It would help to have the Big Picture behind normal modes and why we care about them. Let $L$ be a constant coefficient, linear differential operator. For example, the early examples in the chapter you link would have $L = m\frac{d^2}{dt^2} + K$ where $K = \begin{pmatrix} k + \kappa & -\kappa \\ -\kappa & k + \kappa\end{pmatrix}$. Solving the differential equation then means finding a function $f$ satisfying the boundary conditions such that $Lf=0$.

Write $\mathcal F[f](\omega) = \int_{-\infty}^\infty f(t)e^{-i\omega t}dt$ for the Fourier transform of $f$. Using the key property $\mathcal F\left[\frac{df}{dt}\right](\omega) = i\omega\mathcal F[f](\omega)$, our differential equation $Lf = 0$ becomes $$Lf = 0 \iff \mathcal F[Lf](\omega) = 0 \iff \tilde L(i\omega)\mathcal F[f](\omega) = 0$$ where $\tilde L(i\omega)$ is a matrix whose components are polynomials in $i\omega$. For example, the above $L$ becomes $\tilde L(i\omega) = \begin{pmatrix}m(i\omega)^2 + k + \kappa & -\kappa \\ -\kappa & m(i\omega)^2 + k + \kappa\end{pmatrix}$ which is equation $(9)$ in the paper. $\tilde L(i\omega)$ for a fixed $\omega$ is a linear operator, and, indeed, $\mathcal F$ is a linear operator. We get that a normal mode corresponds to an orthogonal basis vector of the linear subspace $\tilde L(i\omega)^{-1}(\mathbf 0)$ for some $\omega$. Altogether, they form an orthogonal basis for the linear subspace of solutions to $Lf = 0$. Indeed, they essentially let us build a solution in terms of its Fourier components.

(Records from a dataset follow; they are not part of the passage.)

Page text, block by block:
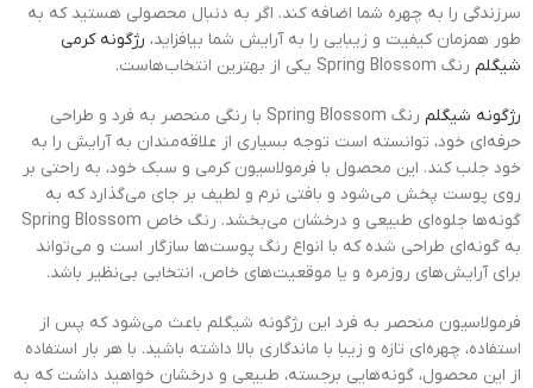
سرزندگی را به چهره شما اضافه کند. اگر به دنبال محصولی هستید که به
طور همزمان کیفیت و زیبایی را به آرایش شما بیافزاید، رژگونه کرمی
شیگلم رنگ Spring Blossom یکی از بهترین انتخاب‌هاست.
رژگونه شیگلم
رنگ Spring Blossom با رنگی منحصر به فرد و طراحی
حرفه‌ای خود، توانسته است توجه بسیاری از علاقه‌مندان به آرایش را به
خود جلب کند. این محصول با فرمولاسیون کرمی و سبک خود، به راحتی بر
روی پوست پخش می‌شود و بافتی نرم و لطیف بر جای می‌گذارد که به
گونه‌ها جلوه‌ای طبیعی و درخشان می‌بخشد. رنگ خاص Spring Blossom
به گونه‌ای طراحی شده که با انواع رنگ پوست‌ها سازگار است و می‌تواند
برای آرایش‌های روزمره و یا موقعیت‌های خاص، انتخابی بی‌نظیر باشد.
فرمولاسیون منحصر به فرد این رژگونه شیگلم باعث می‌شود که پس از
استفاده، چهره‌ای تازه و زیبا با ماندگاری بالا داشته باشید. با هر بار استفاده
از این محصول، گونه‌هایی برجسته، طبیعی و درخشان خواهید داشت که به

From equation $(10)$, we see if $\kappa=0$, there is only one frequency $\omega$ (modulo sign), and $A_1$ and $A_2$ can be chosen independently. This makes sense since the equations then describe two independent oscillators. This would lead to only one "cosine", but we'd have two distinct normal modes at the single frequency.

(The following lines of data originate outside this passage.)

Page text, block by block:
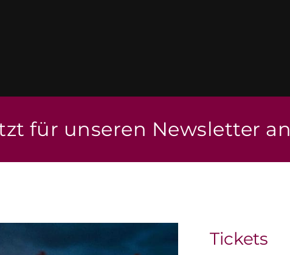
für unseren Newsletter an
Tickets
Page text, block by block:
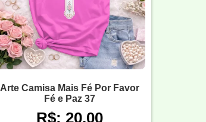
Arte Camisa Mais Fé Por Favor
Fé e Paz 37
R$: 20,00
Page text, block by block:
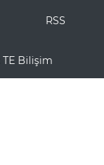
RSS
TE Bilişim
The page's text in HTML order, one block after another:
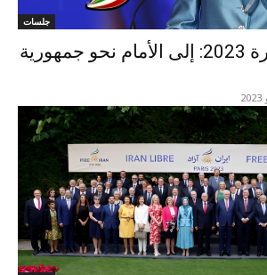
جلسات
اجتماع إيران حرة 2023: إلى الأمام نحو جمهورية
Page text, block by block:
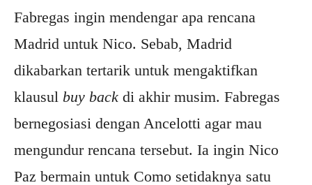
Fabregas ingin mendengar apa rencana
Madrid untuk Nico. Sebab, Madrid
dikabarkan tertarik untuk mengaktifkan
klausul buy back di akhir musim. Fabregas
bernegosiasi dengan Ancelotti agar mau
mengundur rencana tersebut. Ia ingin Nico
Paz bermain untuk Como setidaknya satu
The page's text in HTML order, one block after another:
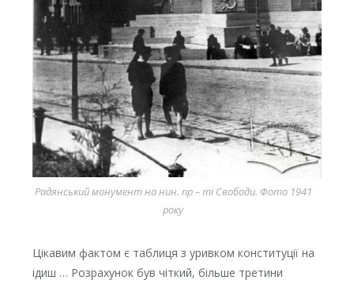
Радянський монумент на нин. пр – ті Свободи. Фото 1941
року
Цікавим фактом є таблиця з уривком конституції на
ідиш … Розрахунок був чіткий, більше третини

For the equation you list at the end, the reason there are infinitely many normal modes is any frequency $\omega$ can be chosen which will lead to $k = \omega\sqrt{\rho/E}$ as written in equation $(84)$. So there's a distinct solution for any frequency. The logic used in the section can again be analyzed in terms of Fourier transforms. In this case, we'd use a two-dimensional Fourier transform satisfying $\mathcal F\left[\frac{\partial f}{\partial x}\right](\omega,k) = ik\mathcal F[f](\omega,k)$ and $\mathcal F\left[\frac{\partial f}{\partial t}\right](\omega,k) = i\omega\mathcal F[f](\omega,k)$ which would transform $E\frac{\partial^2 f}{\partial x^2} - \rho\frac{\partial^2 f}{\partial t^2} = 0$ to the equation $-E k^2 + \rho\omega^2 = 0$ which is just equation $(84)$ again.

If you're not familiar with Fourier transforms, then the above is probably hard to go through. In that case, though, I'll quote from the final paragraph of the chapter you linked:

Fourier analysis plays an absolutely critical role in the study of waves. In fact, it is so important that we’ll spend all of Chapter 3 on it.

Fourier analysis is an extremely valuable tool across all of math and physics, both theoretical and practical. It should be clear from the above that it simplifies and systematizes the computation of normal modes, or, indeed, the solution to this class of differential equations in general.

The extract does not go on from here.